Threads and Processes
Intro
To fully understand how our backend applications compete for CPU resources and how to effectively configure them to utilize available resources. We need to understand the fundamentals of what a process is, what a thead is and how they differ
What is a Process?
- A set of instructions
- Has isolated memory. One process cannot corrupt memory of another process
- Each process has a PID allocated to it by the kernel
- Scheduled in the CPU
Example of a process:
Here is the process for which is serving the node app with cli args - "npm run dev" and has an allocated PID of 21260
What is a thread?
- A unit of execution within a process. A process has atleast one thread.
- In Linux, a thread is a 'light weight process (LWP)'
- A set of instructions
- Shares memory with parent process - A key difference
- Has a ID
- Scheduled in the CPU
A general diagram of a process
Different ways of utilizing theads and process
Single threaded applications
NodeJS is a single threads process, in general.
This means,
- One process with a single thread
- Simple
- If you have pending jobs/requests, they are blocked until the single thread becomes available
Multi-process applications
Nginx is a multi-process application. Postgres is another example.
This means,
- App has multiple processes
- Each has it's own memory
- Takes advantage of multi-cores. Rule of thumb --> # cores == # Processes
Multi-threaded applications
This means,
- One process, multiple threads
- Shared memory (the threads compete for memory)
- Requires less memory than multi-processing in general.
- Prone to race conditions. Often need to lock memory (mutex).
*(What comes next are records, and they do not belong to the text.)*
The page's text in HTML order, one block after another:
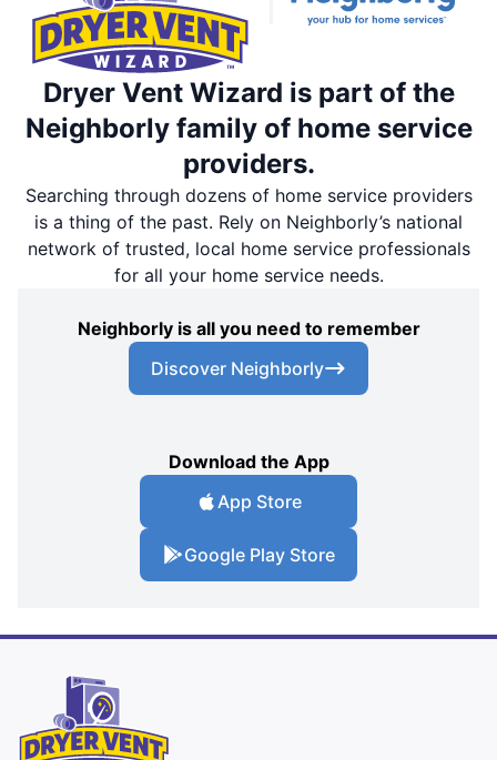
Dryer Vent Wizard is part of the
Neighborly family of home service
providers.
Searching through dozens of home service providers
is a thing of the past. Rely on Neighborly’s national
network of trusted, local home service professionals
for all your home service needs.
Neighborly is all you need to remember
Discover Neighborly
Download the App
App Store
Google Play Store
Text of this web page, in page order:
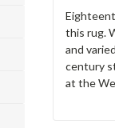
this rug.
and
century
at the
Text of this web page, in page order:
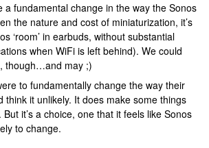
a fundamental change in the way the Sonos
the nature and cost of miniaturization, it’s
‘room’ in earbuds, without substantial
when WiFi is left behind). We could
though…and may ;)
to fundamentally change the way their
think it unlikely. It does make some things
it’s a choice, one that it feels like Sonos
to change.
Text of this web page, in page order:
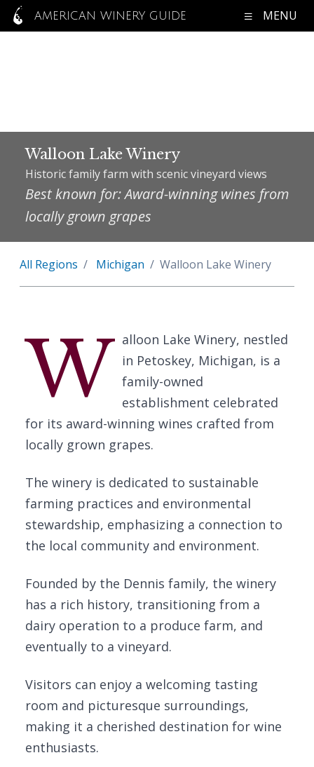
AMERICAN WINERY GUIDE MENU
Walloon Lake Winery
Historic family farm with scenic vineyard views
Best known for: Award-winning wines from
locally grown grapes
All Regions Michigan Walloon Lake Winery
W alloon Lake Winery, nestled
in Petoskey, Michigan, is a
family-owned
establishment celebrated
for its award-winning wines crafted from
locally grown grapes.
The winery is dedicated to sustainable
farming practices and environmental
stewardship, emphasizing a connection to
the local community and environment.
Founded by the Dennis family, the winery
has a rich history, transitioning from a
dairy operation to a produce farm, and
eventually to a vineyard.
Visitors can enjoy a welcoming tasting
room and picturesque surroundings,
making it a cherished destination for wine
enthusiasts.
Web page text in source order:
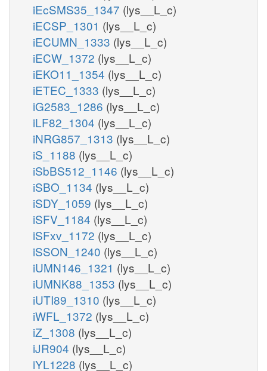
iEcSMS35_1347 (lys__L_c)
iECSP_1301 (lys__L_c)
iECUMN_1333 (lys__L_c)
iECW_1372 (lys__L_c)
iEKO11_1354 (lys__L_c)
iETEC_1333 (lys__L_c)
iG2583_1286 (lys__L_c)
iLF82_1304 (lys__L_c)
iNRG857_1313 (lys__L_c)
iS_1188 (lys__L_c)
iSbBS512_1146 (lys__L_c)
iSBO_1134 (lys__L_c)
iSDY_1059 (lys__L_c)
iSFV_1184 (lys__L_c)
iSFxv_1172 (lys__L_c)
iSSON_1240 (lys__L_c)
iUMN146_1321 (lys__L_c)
iUMNK88_1353 (lys__L_c)
iUTI89_1310 (lys__L_c)
iWFL_1372 (lys__L_c)
iZ_1308 (lys__L_c)
iJR904 (lys__L_c)
iYL1228 (lys__L_c)
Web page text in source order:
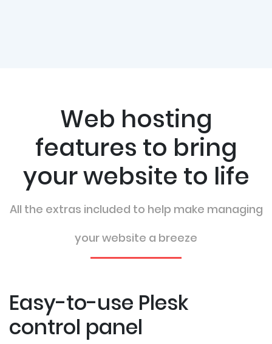
Web hosting
features to bring
your website to life
All the extras included to help make managing
your website a breeze
Easy-to-use Plesk
control panel

How does the operating system run a thread or process on a CPU?
Context Swtiching
- Process context swtiching is when the OS's sheduler saves the state of a running process, switces
to another process. Then going back the initial process and resuming from the saved state. Process context swtiching is expensive, it involves saving and loading of registers, switching out memory pages, updating various kernel data structures
- Thread context switching is when the CPU saves the state of a thread and
switches to another thread of the same process. Thread context switching is less expensive. There are fewer states to keep track of and since threads share the same memory space, there is no need to switch out virtual memory pages.